12. The method according to claim 11, characterized in that The processing according to step i) (S90) comprises: Decompressing the transmitted encoded compressed patch by using a specific decompression algorithm utilizing the subgraph compression mode to obtain a decompressed patch, Copying the software, in particular the firmware, of the existing model (m_old) running on the at least one device (10) to a new storage partition of the at least one device (10), Applying the decompressed patch on the existing model (m_old) of the software for updating the existing version of the software of the at least one device (10) to the new version of the software.
13. A computer program product comprising program code for performing a computer-implemented method according to one of claims 1 - 12 when run on at least one computer.
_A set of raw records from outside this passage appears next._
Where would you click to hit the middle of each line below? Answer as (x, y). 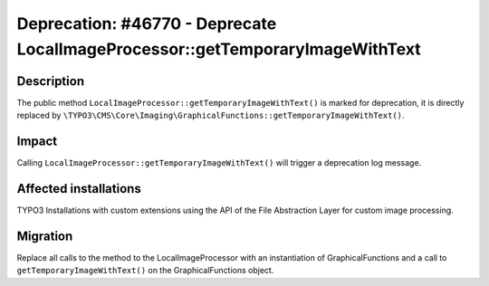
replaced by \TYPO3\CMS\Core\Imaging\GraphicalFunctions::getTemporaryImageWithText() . (211, 115)
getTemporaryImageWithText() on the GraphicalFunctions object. (145, 271)
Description (51, 81)
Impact (37, 142)
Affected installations (79, 189)
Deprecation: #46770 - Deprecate (147, 24)
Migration (45, 236)
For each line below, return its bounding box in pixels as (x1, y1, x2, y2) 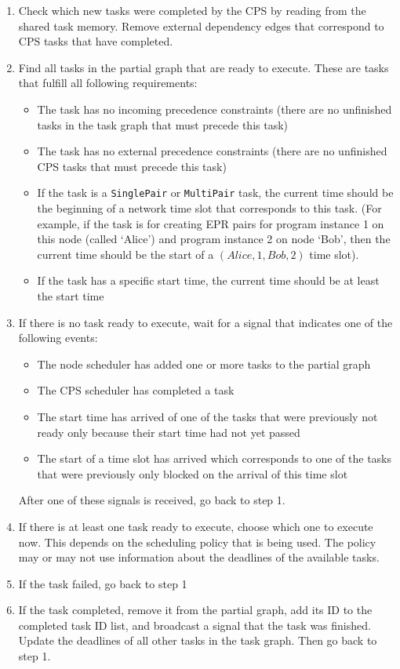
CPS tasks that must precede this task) (37, 158, 227, 174)
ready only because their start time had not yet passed (37, 424, 300, 440)
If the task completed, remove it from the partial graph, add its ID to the (18, 602, 373, 618)
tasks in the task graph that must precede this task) (37, 116, 289, 133)
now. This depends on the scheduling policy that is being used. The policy (18, 533, 376, 550)
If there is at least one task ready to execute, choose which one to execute (18, 518, 373, 534)
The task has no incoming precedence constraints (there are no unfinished (37, 100, 392, 117)
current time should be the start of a (37, 245, 214, 262)
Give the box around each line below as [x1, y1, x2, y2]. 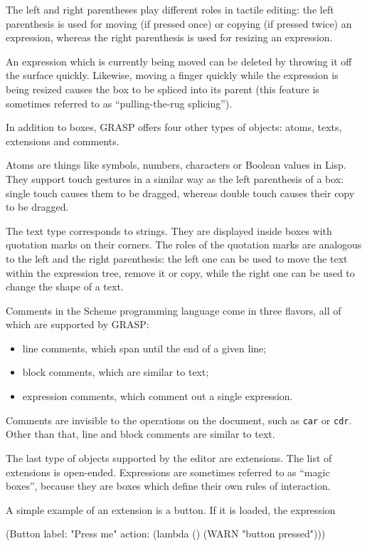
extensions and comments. [6, 133, 119, 148]
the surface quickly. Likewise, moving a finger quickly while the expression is [6, 68, 339, 83]
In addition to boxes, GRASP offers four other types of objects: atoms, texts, [6, 120, 342, 135]
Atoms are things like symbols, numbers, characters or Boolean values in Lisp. [6, 157, 346, 172]
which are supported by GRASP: [6, 317, 149, 332]
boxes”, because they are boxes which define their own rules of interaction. [6, 478, 331, 493]
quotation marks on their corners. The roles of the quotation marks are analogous [6, 237, 362, 252]
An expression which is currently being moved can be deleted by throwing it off [6, 53, 352, 68]
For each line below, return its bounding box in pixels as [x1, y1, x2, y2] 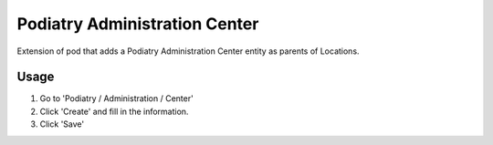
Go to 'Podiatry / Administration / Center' [39, 93, 194, 104]
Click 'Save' [39, 119, 85, 129]
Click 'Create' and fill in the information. [39, 106, 189, 117]
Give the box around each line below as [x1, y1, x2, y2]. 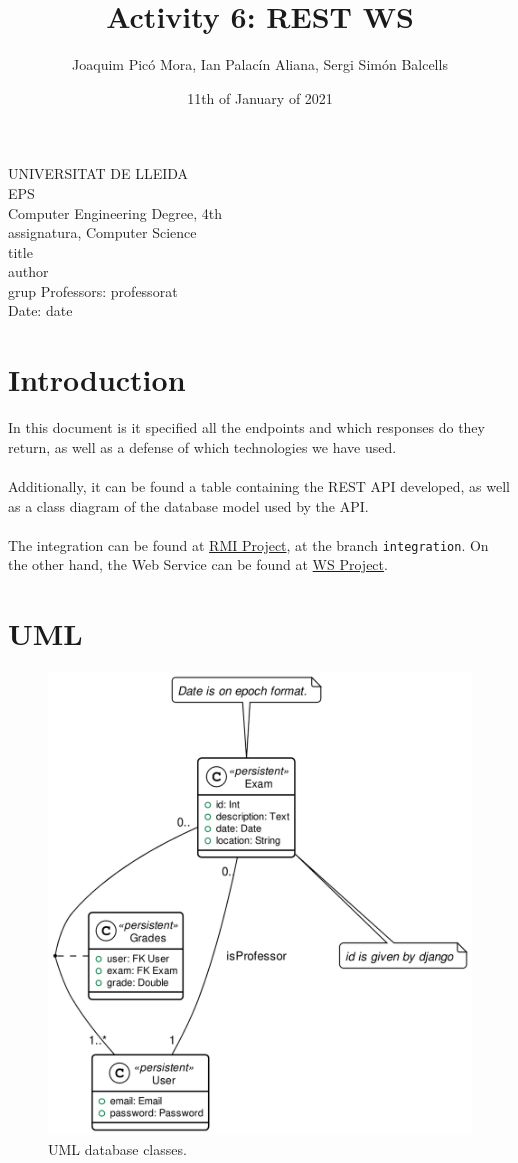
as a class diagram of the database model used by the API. [8, 495, 369, 516]
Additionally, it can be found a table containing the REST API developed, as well [8, 475, 510, 496]
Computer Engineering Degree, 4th [8, 202, 223, 223]
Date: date [8, 300, 73, 321]
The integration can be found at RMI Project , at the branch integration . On [8, 534, 489, 555]
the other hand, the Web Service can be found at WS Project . [8, 554, 388, 575]
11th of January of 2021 [187, 87, 333, 108]
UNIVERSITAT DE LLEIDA [8, 163, 189, 184]
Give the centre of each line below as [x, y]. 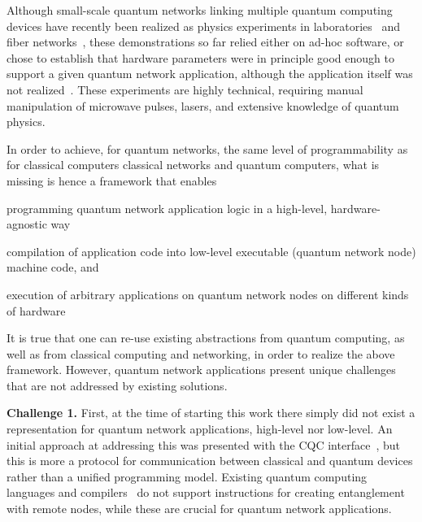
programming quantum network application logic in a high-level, [167, 208]
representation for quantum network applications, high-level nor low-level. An [200, 429]
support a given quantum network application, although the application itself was [210, 74]
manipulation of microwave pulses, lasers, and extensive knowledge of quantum [203, 105]
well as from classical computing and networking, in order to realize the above [201, 353]
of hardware [36, 310]
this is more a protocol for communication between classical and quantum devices [210, 461]
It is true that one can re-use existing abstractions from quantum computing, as [206, 338]
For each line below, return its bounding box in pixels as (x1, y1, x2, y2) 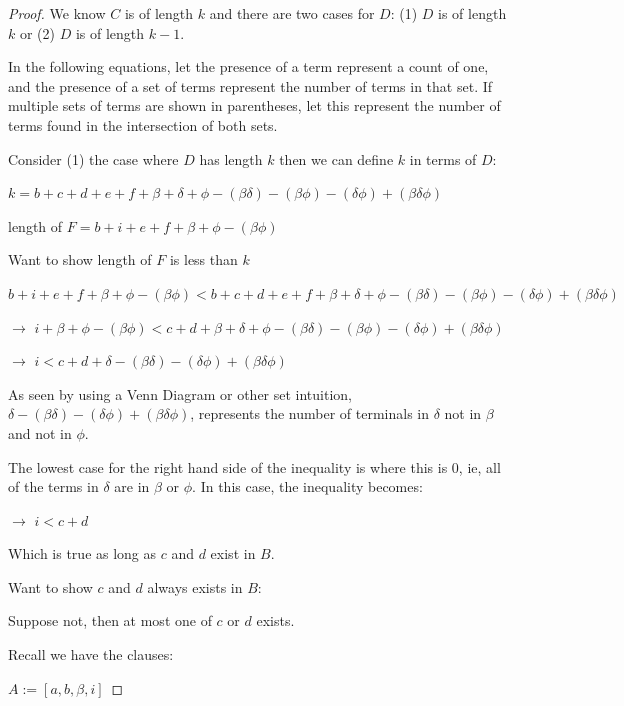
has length (199, 148, 263, 169)
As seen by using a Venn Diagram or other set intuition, (8, 383, 353, 404)
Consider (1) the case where (8, 148, 179, 169)
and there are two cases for (209, 3, 375, 23)
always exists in (147, 576, 243, 597)
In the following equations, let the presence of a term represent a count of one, (8, 56, 489, 77)
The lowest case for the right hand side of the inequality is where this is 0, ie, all (8, 456, 501, 477)
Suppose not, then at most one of (8, 610, 212, 631)
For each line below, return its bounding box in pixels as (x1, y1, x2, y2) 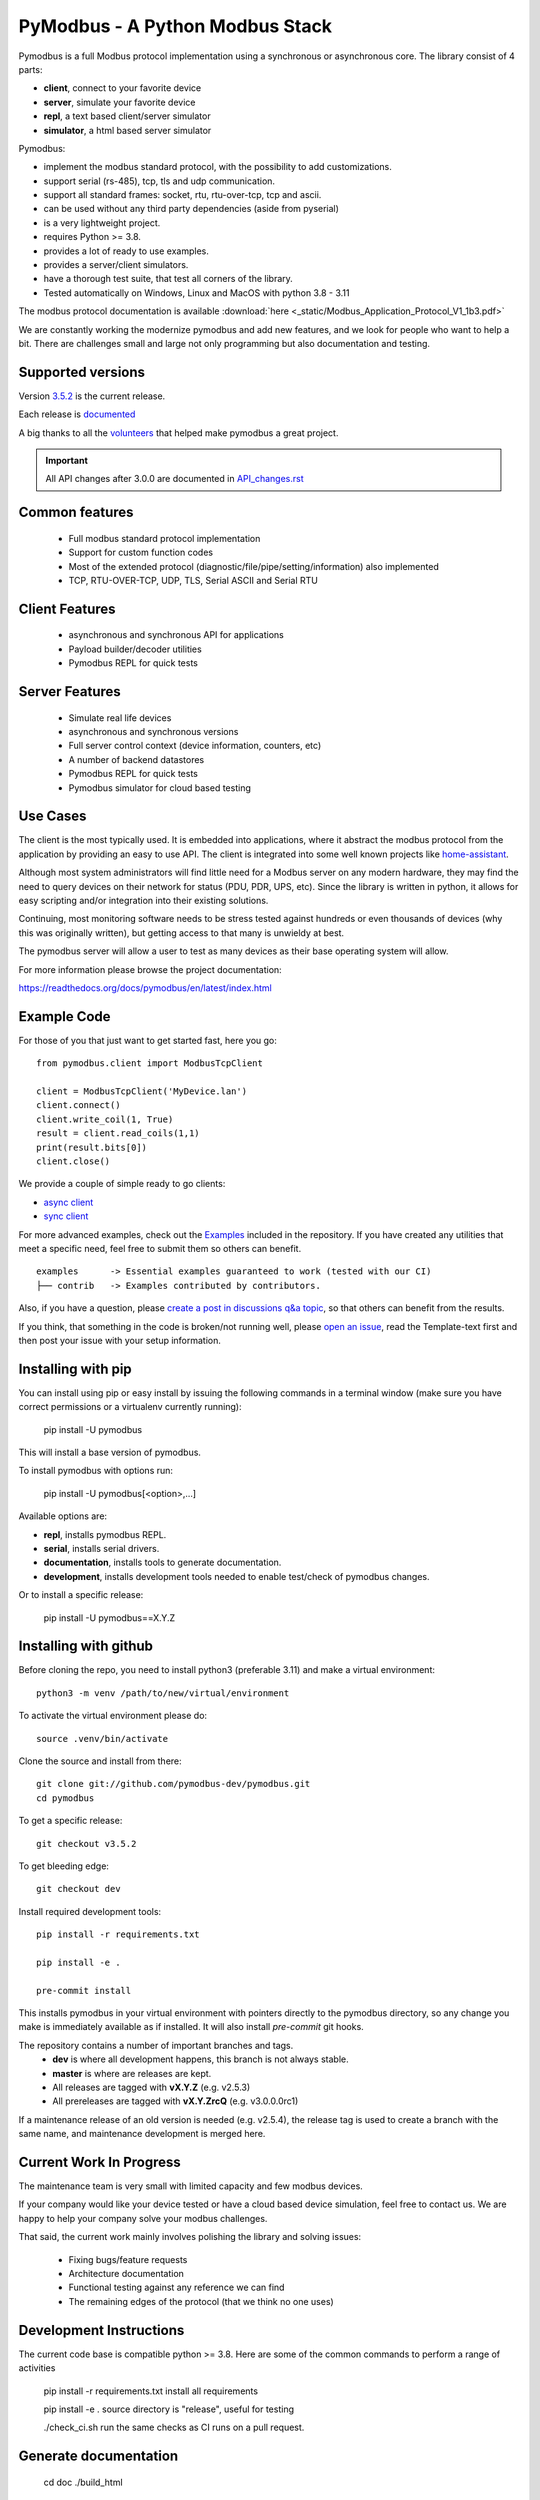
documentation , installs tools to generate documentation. (43, 1556, 282, 1569)
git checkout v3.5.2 (36, 1838, 137, 1849)
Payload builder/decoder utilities (68, 643, 202, 655)
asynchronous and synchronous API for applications (68, 629, 285, 641)
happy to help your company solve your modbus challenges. (18, 2212, 268, 2224)
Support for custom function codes (68, 546, 214, 559)
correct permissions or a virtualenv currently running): (18, 1401, 242, 1413)
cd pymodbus (36, 1792, 95, 1804)
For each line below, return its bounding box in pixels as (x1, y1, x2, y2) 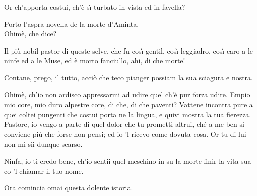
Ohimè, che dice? (4, 28, 57, 39)
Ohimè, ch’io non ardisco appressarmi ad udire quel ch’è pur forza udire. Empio (4, 89, 250, 100)
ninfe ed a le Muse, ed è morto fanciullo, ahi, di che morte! (4, 55, 185, 66)
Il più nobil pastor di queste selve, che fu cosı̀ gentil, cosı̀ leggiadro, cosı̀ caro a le (4, 45, 253, 56)
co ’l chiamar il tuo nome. (4, 165, 84, 176)
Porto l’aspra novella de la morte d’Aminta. (4, 18, 139, 29)
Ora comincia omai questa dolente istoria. (4, 182, 133, 193)
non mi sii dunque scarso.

14. A device (100), in particular a server unit, for providing a software patch (sw_patch), in particular a firmware patch, to at least one device (10), the device (100) comprising: A first supply unit (100a) for providing an existing model (m_old) and a new model (m_new), wherein the existing model (m_old) describes the existing version of the software of the device and the new model (m_new) describes the new version of the software, A determination unit (100b) for determining a model difference (m_diff) between the existing model (m_old) and the new model (m_new), A conversion unit (100c) for converting the determined model difference (m_diff) into a specific abstract graph (ASG) by applying a machine-readable language to the determined model difference (m_diff), the specific abstract graph representing the determined model difference (m_diff) as a set of graphs (gph), An application unit (100d) for applying a graph mining unit to the set of graphs (gph) to identify a specific type of closed subgraph from the set of graphs (gph) according to specific parameters, wherein the identified specific type of closed subgraph includes an optimal specific type of closed subgraph (g_optsub), A storage unit (100e) for storing at least the optimal specific type of closed subgraph (g_optsub) and for generating a reference (REF) to at least one stored optimal specific type of closed subgraph (g_optsub) according to the subgraph compression mode, A replacement unit (100f) for replacing each identified specific type of closed subgraph corresponding to the optimal specific type of closed subgraph (g_optsub) with the generated reference (REF) to obtain a compressed model difference, and A second supply (100g) unit for providing a compressed patch comprising the compressed model difference and the subgraph compression mode, and A coding unit (100h) is configured to code the compressed patch using a coding algorithm and to transmit the coded compressed patch as the software patch (sw_patch) to the at least one device (10).
15. A communication system (1) for providing a software patch (sw_patch), in particular a firmware patch, to at least one device (10), the communication system (1) comprising: The device (100) according to claim 14, and The at least one device (10), in particular formed as a terminal device, wherein the device (100) is configured to transmit the software patch (sw_patch) to the at least one device (10), and the at least one device (10) is configured to update an existing version of the software of the at least one device (10) to a new version of the software by processing the software patch (sw_patch) on the at least one device (10).